But you can count the dead bodies from alcohol, tobacco, and
But you can count the dead bodies from alcohol, tobacco, and legal pharmaceuticals by the millions.
Hear now the thunderous cry of Jack Herer: “But you can count the dead bodies from alcohol, tobacco, and legal pharmaceuticals by the millions.” This utterance, sharp as a blade and sorrowful as a funeral dirge, exposes the hypocrisy of a society that condemns some substances while sanctifying others, even as those “legal” poisons bring untold death and suffering. His words are not idle, but a reckoning—a call to see truth where deceit has long prevailed.
The meaning of this quote is plain yet piercing: though much fear and stigma are cast upon certain plants and medicines, the real slaughter comes from the substances already accepted and consumed daily. Alcohol fills graveyards with the victims of disease, violence, and accident. Tobacco blackens lungs and shortens countless lives with cancer and disease. And pharmaceuticals, though born of science and often cloaked in the language of healing, have given rise to epidemics of addiction, especially in the modern age of opioids. These are not minor tragedies, but rivers of blood that flow across the world, leaving millions dead in their wake.
History bears witness to this truth. In the 1920s, the United States tried to ban alcohol during Prohibition, declaring it the source of moral decay. Yet even before and after its prohibition, alcohol has claimed more lives than many wars—through cirrhosis, drunk driving, and violence born of intoxication. And yet, despite the carnage, it is sold openly, celebrated in festivals, and accepted as normal. Here lies the hypocrisy Jack Herer condemns: that what is familiar is excused, even when it kills by the millions.
Consider also the tobacco empires of the twentieth century. For decades, cigarette companies denied the link between smoking and cancer, even as doctors and scientists raised alarm. Their deception led to the death of millions worldwide, while their coffers swelled with gold. Only after relentless struggle did the truth become widely accepted, and yet the smoking of tobacco remains legal and widespread. Herer’s words echo here: the body count is not hidden—it can be counted in hospital beds, in urns, in graves.
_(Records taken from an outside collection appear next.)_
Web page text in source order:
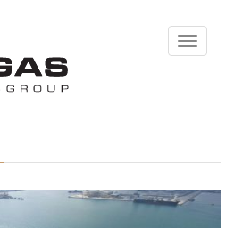
Toggle
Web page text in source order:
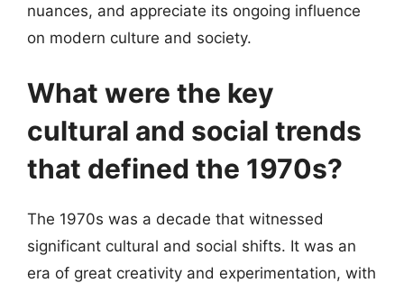
nuances, and appreciate its ongoing influence
on modern culture and society.
What were the key
cultural and social trends
that defined the 1970s?
The 1970s was a decade that witnessed
significant cultural and social shifts. It was an
era of great creativity and experimentation, with
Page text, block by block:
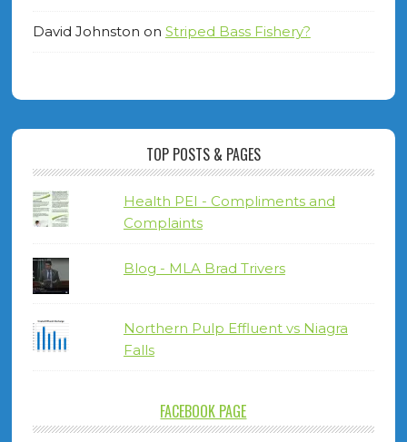
David Johnston on Striped Bass Fishery?
TOP POSTS & PAGES
Health PEI - Compliments and
Complaints
Blog - MLA Brad Trivers
Northern Pulp Effluent vs Niagra
Falls
FACEBOOK PAGE
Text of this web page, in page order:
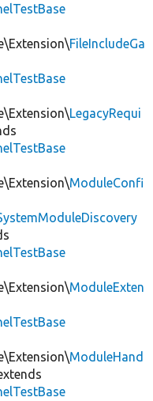
FileIncludeGa
LegacyRequi
ModuleConfi
ModuleExten
ModuleHand
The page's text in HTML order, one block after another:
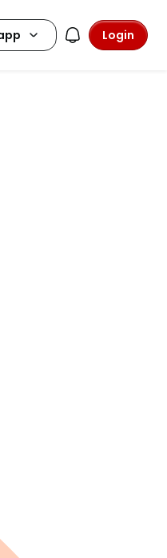
Login
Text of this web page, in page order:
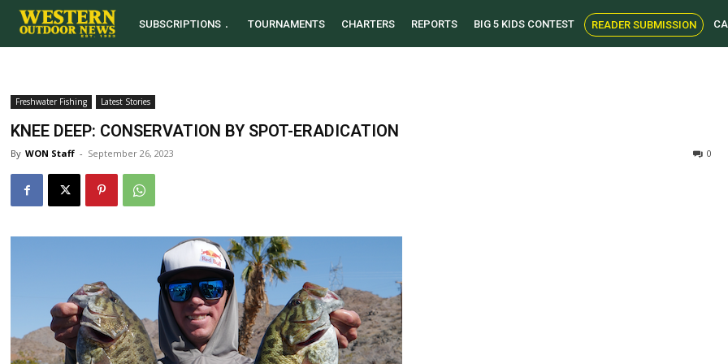
SUBSCRIPTIONS TOURNAMENTS CHARTERS REPORTS BIG 5 KIDS CONTEST READER SUBMISSION
Freshwater Fishing Latest Stories
KNEE DEEP: CONSERVATION BY SPOT-ERADICATION
By WON Staff - September 26, 2023 0
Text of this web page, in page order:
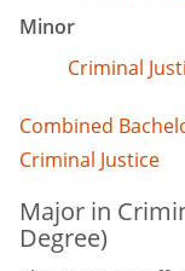
Minor
Criminal
Combined
Criminal Justice
Major in
Degree)
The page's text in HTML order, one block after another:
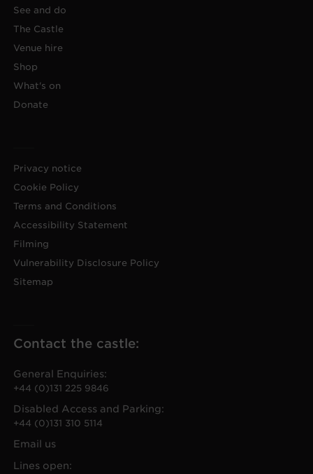
See and do
The Castle
Venue hire
Shop
What's on
Donate
Privacy notice
Cookie Policy
Terms and Conditions
Accessibility Statement
Filming
Vulnerability Disclosure Policy
Sitemap
Contact the castle:
General Enquiries:
+44 (0)131 225 9846
Disabled Access and Parking:
+44 (0)131 310 5114
Email us
Lines open:
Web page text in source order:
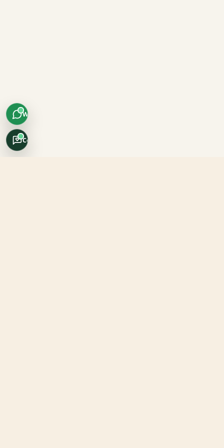
WhatsApp
Concierge
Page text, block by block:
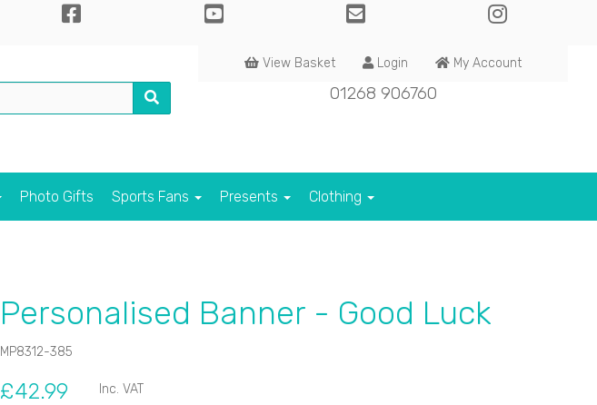
View Basket Login My Account
01268 906760
Photo Gifts Sports Fans Presents Clothing
Personalised Banner - Good Luck
MP8312-385
£42.99 Inc. VAT
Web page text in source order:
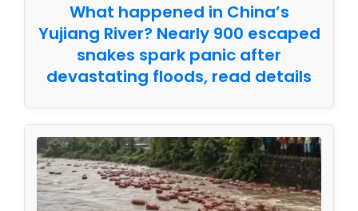
What happened in China’s
Yujiang River? Nearly 900 escaped
snakes spark panic after
devastating floods, read details
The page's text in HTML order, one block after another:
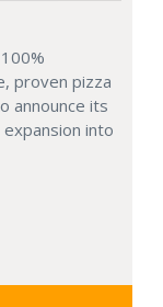
proven pizza
announce its
into
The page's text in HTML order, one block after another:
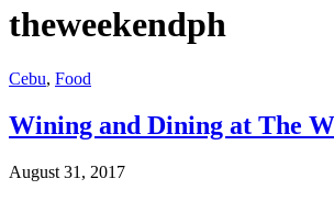
theweekendph
Cebu, Food
Wining and Dining at The
August 31, 2017
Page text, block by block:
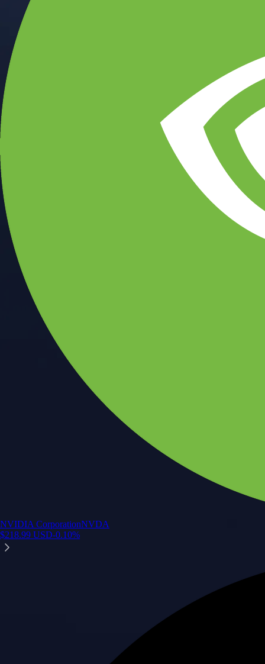
NVIDIA CorporationNVDA
$218.99 USD-0.10%
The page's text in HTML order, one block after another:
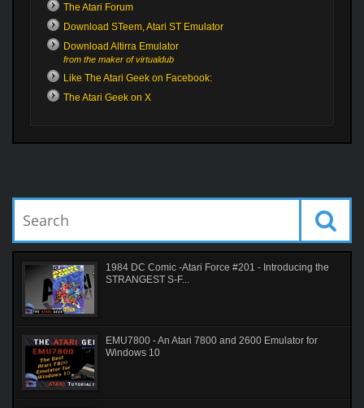
The Atari Forum
Download STeem, Atari ST Emulator
Download Altirra Emulator
from the maker of virtualdub
Like The Atari Geek on Facebook:
The Atari Geek on X
1984 DC Comic -Atari Force #201 - Introducing the
STRANGEST S-F...
EMU7800 - An Atari 7800 and 2600 Emulator for
Windows 10
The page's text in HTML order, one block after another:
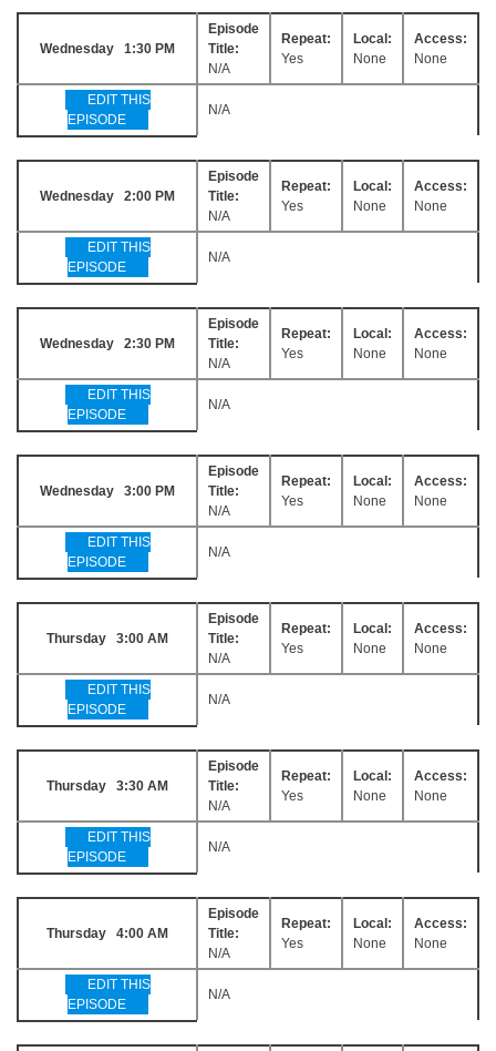
Wednesday 1:30 PM
Episode
Title:
N/A
Repeat:
Yes
Local:
None
Access:
None
EDIT THIS
EPISODE
N/A
Wednesday 2:00 PM
Episode
Title:
N/A
Repeat:
Yes
Local:
None
Access:
None
EDIT THIS
EPISODE
N/A
Wednesday 2:30 PM
Episode
Title:
N/A
Repeat:
Yes
Local:
None
Access:
None
EDIT THIS
EPISODE
N/A
Wednesday 3:00 PM
Episode
Title:
N/A
Repeat:
Yes
Local:
None
Access:
None
EDIT THIS
EPISODE
N/A
Thursday 3:00 AM
Episode
Title:
N/A
Repeat:
Yes
Local:
None
Access:
None
EDIT THIS
EPISODE
N/A
Thursday 3:30 AM
Episode
Title:
N/A
Repeat:
Yes
Local:
None
Access:
None
EDIT THIS
EPISODE
N/A
Thursday 4:00 AM
Episode
Title:
N/A
Repeat:
Yes
Local:
None
Access:
None
EDIT THIS
EPISODE
N/A
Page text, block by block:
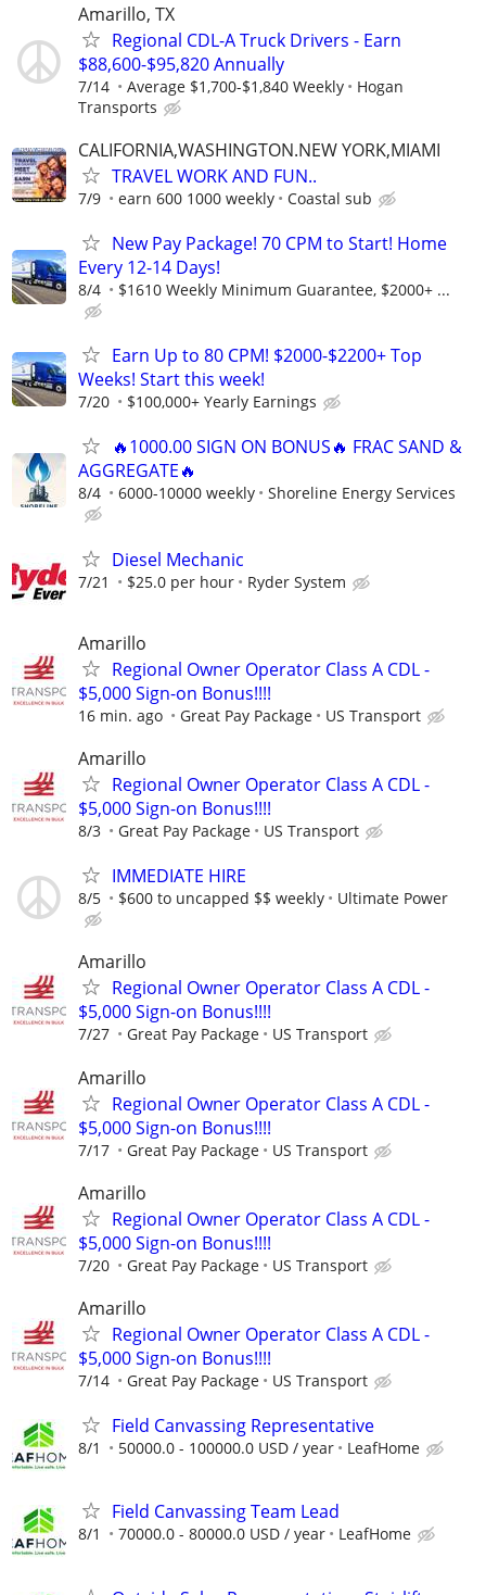
Amarillo, TX
Regional CDL-A Truck Drivers - Earn
$88,600-$95,820 Annually
7/14 Average $1,700-$1,840 Weekly
Hogan
Transports
CALIFORNIA,WASHINGTON.NEW YORK,MIAMI
TRAVEL WORK AND FUN..
7/9 earn 600 1000 weekly Coastal sub
New Pay Package! 70 CPM to Start! Home
Every 12-14 Days!
8/4 $1610 Weekly Minimum Guarantee, $2000+ ...
Earn Up to 80 CPM! $2000-$2200+ Top
Weeks! Start this week!
7/20 $100,000+ Yearly Earnings
🔥1000.00 SIGN ON BONUS🔥 FRAC SAND &
AGGREGATE🔥
8/4 6000-10000 weekly Shoreline Energy Services
Diesel Mechanic
7/21 $25.0 per hour Ryder System
Amarillo
Regional Owner Operator Class A CDL -
$5,000 Sign-on Bonus!!!!
16 min. ago Great Pay Package US Transport
Amarillo
Regional Owner Operator Class A CDL -
$5,000 Sign-on Bonus!!!!
8/3 Great Pay Package US Transport
IMMEDIATE HIRE
8/5 $600 to uncapped $$ weekly Ultimate Power
Amarillo
Regional Owner Operator Class A CDL -
$5,000 Sign-on Bonus!!!!
7/27 Great Pay Package US Transport
Amarillo
Regional Owner Operator Class A CDL -
$5,000 Sign-on Bonus!!!!
7/17 Great Pay Package US Transport
Amarillo
Regional Owner Operator Class A CDL -
$5,000 Sign-on Bonus!!!!
7/20 Great Pay Package US Transport
Amarillo
Regional Owner Operator Class A CDL -
$5,000 Sign-on Bonus!!!!
7/14 Great Pay Package US Transport
Field Canvassing Representative
8/1 50000.0 - 100000.0 USD / year LeafHome
Field Canvassing Team Lead
8/1 70000.0 - 80000.0 USD / year LeafHome
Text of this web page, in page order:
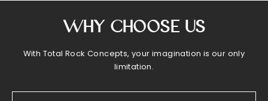
Why Choose Us
With Total Rock Concepts, your imagination is our only
limitation.
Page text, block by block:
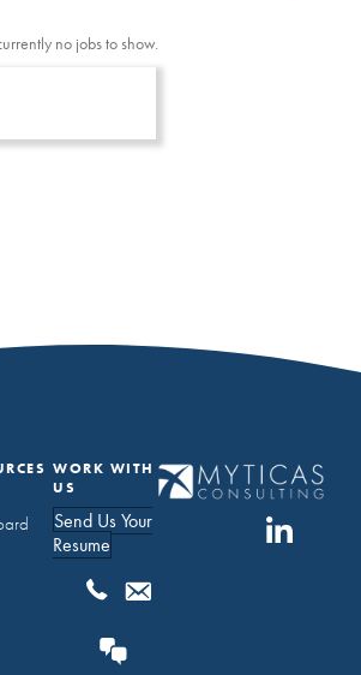
no jobs to show.
WORK WITH
US
Send Us Your
Resume
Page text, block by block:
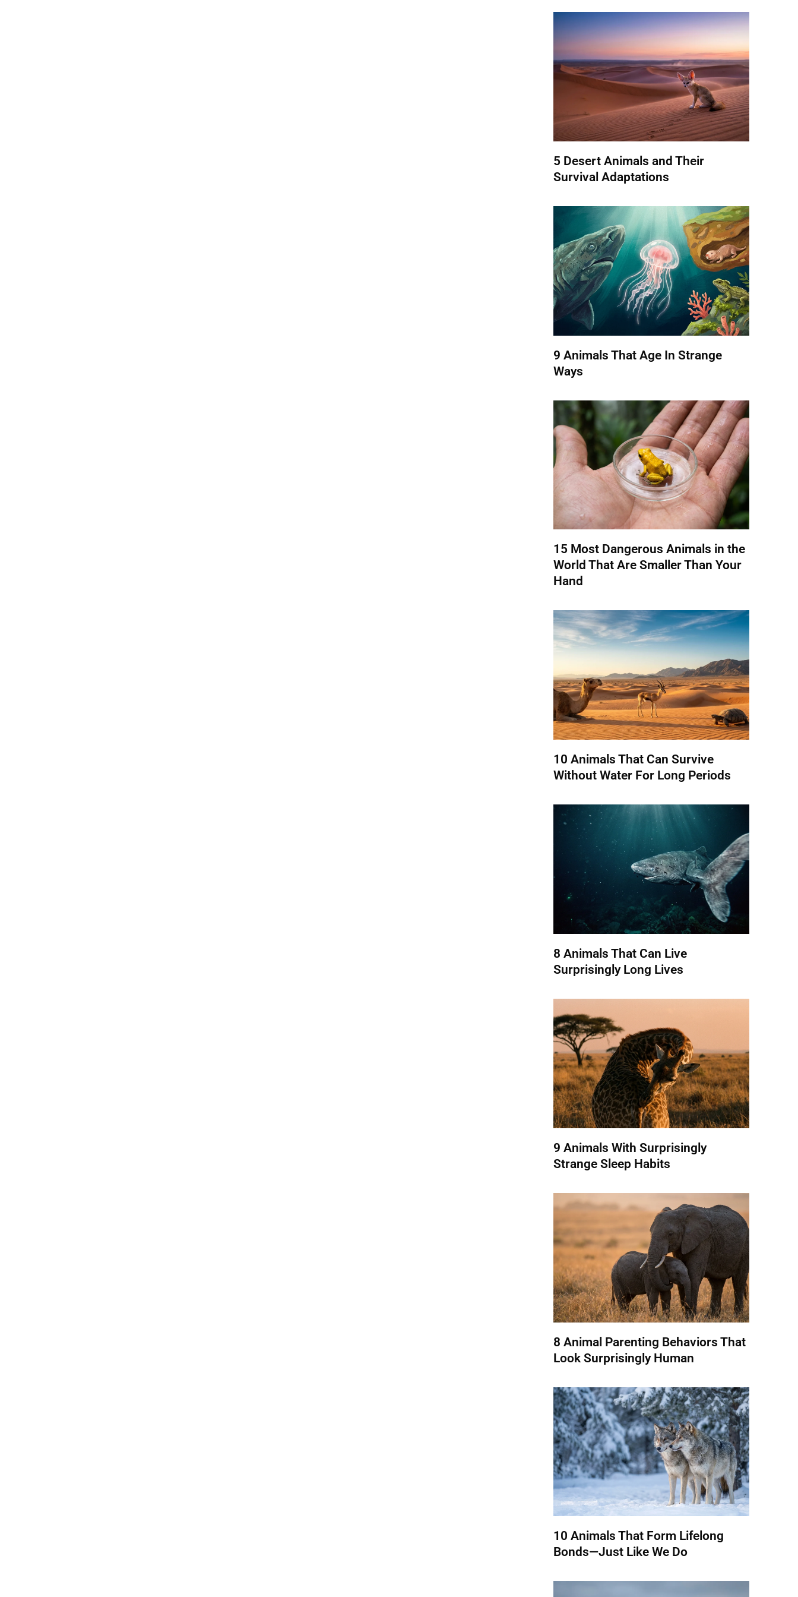
5 Desert Animals and Their
Survival Adaptations
9 Animals That Age In Strange
Ways
15 Most Dangerous Animals in the
World That Are Smaller Than Your
Hand
10 Animals That Can Survive
Without Water For Long Periods
8 Animals That Can Live
Surprisingly Long Lives
9 Animals With Surprisingly
Strange Sleep Habits
8 Animal Parenting Behaviors That
Look Surprisingly Human
10 Animals That Form Lifelong
Bonds—Just Like We Do
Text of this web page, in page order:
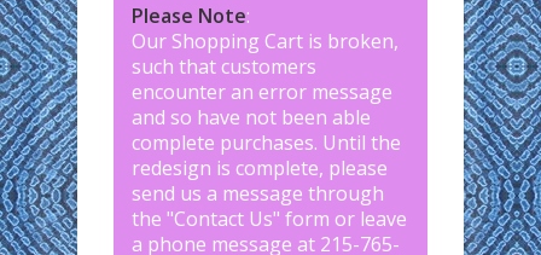
Please Note:
Our Shopping Cart is broken,
such that customers
encounter an error message
and so have not been able
complete purchases. Until the
redesign is complete, please
send us a message through
the "Contact Us" form or leave
a phone message at 215-765-
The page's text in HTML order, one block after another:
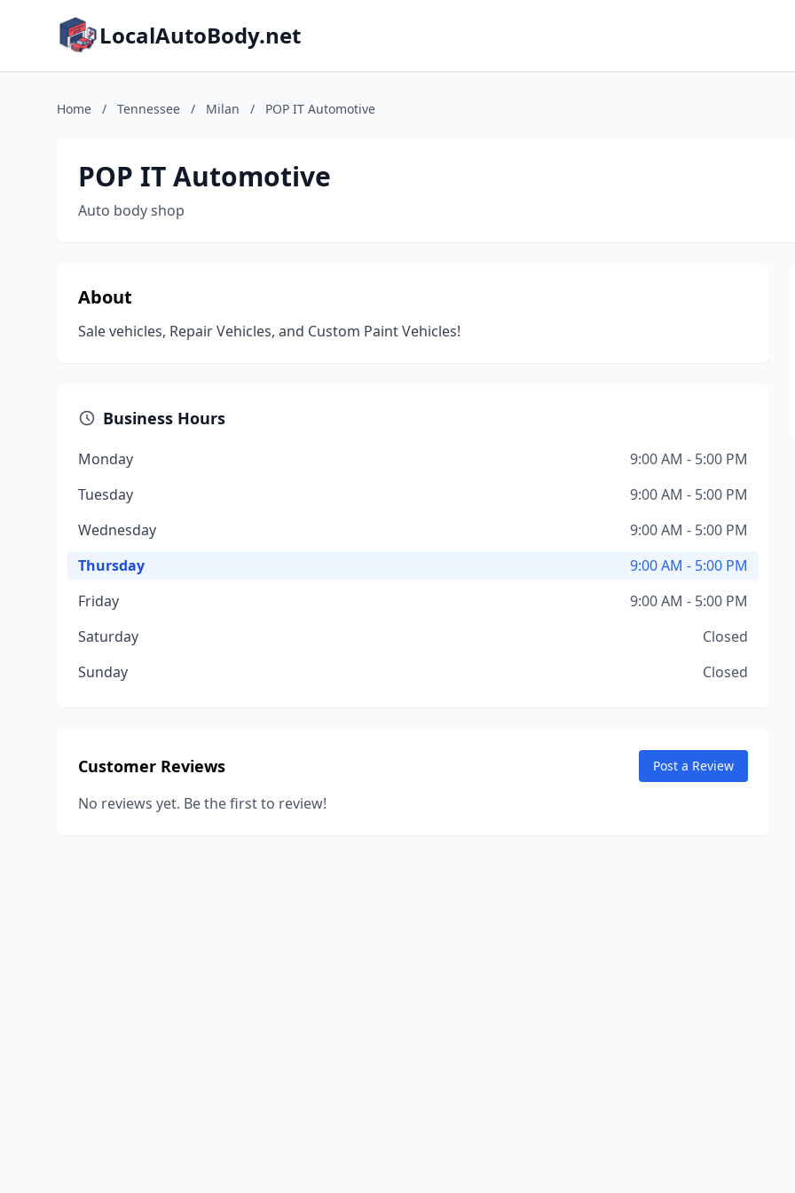
LocalAutoBody.net
Home / Tennessee / Milan / POP IT Automotive
POP IT Automotive
Auto body shop
About
Sale vehicles, Repair Vehicles, and Custom Paint Vehicles!
Business Hours
Monday
9:00 AM - 5:00 PM
Tuesday
9:00 AM - 5:00 PM
Wednesday
9:00 AM - 5:00 PM
Thursday
9:00 AM - 5:00 PM
Friday
9:00 AM - 5:00 PM
Saturday
Closed
Sunday
Closed
Customer Reviews Post a Review
No reviews yet. Be the first to review!

And now, in our own time, the plague of prescription drugs, especially opioids, has swept across nations. Marketed as safe, prescribed in excess, these pharmaceuticals have enslaved millions in addiction, destroying families, hollowing out towns, and leaving cemeteries heavy with the young. This devastation is not from illicit crime alone, but from the very institutions meant to heal. Once again, we see the truth in Herer’s cry: the real harvest of death comes not from the criminalized, but from the legal.
The lesson is clear and urgent. We must not measure the worth of substances by the stamp of legality, but by their true impact upon human life and dignity. What is lawful is not always righteous, and what is forbidden is not always harmful. The wise discern not by the decree of governments or the profits of corporations, but by the fruits borne in the bodies and souls of men. A society that ignores this truth will continue to count its dead bodies by the millions, blind to the cause.
Practical action lies before us. Question the systems that profit from death while branding themselves as guardians of health. Demand honesty from industries and governments that allow poisons to circulate freely. Choose moderation and mindfulness in what you consume. Teach your children not only the dangers of the illegal but also the silent devastations of the accepted. And above all, strive for a society that values life above profit, truth above deception, and wisdom above hypocrisy.
Thus let Jack Herer’s words resound as both warning and prophecy: the graves of the world testify against our blindness. Until we see clearly, until we act justly, the earth will continue to be covered with the fallen—taken not by forbidden fruits, but by the legal poisons we have embraced as normal.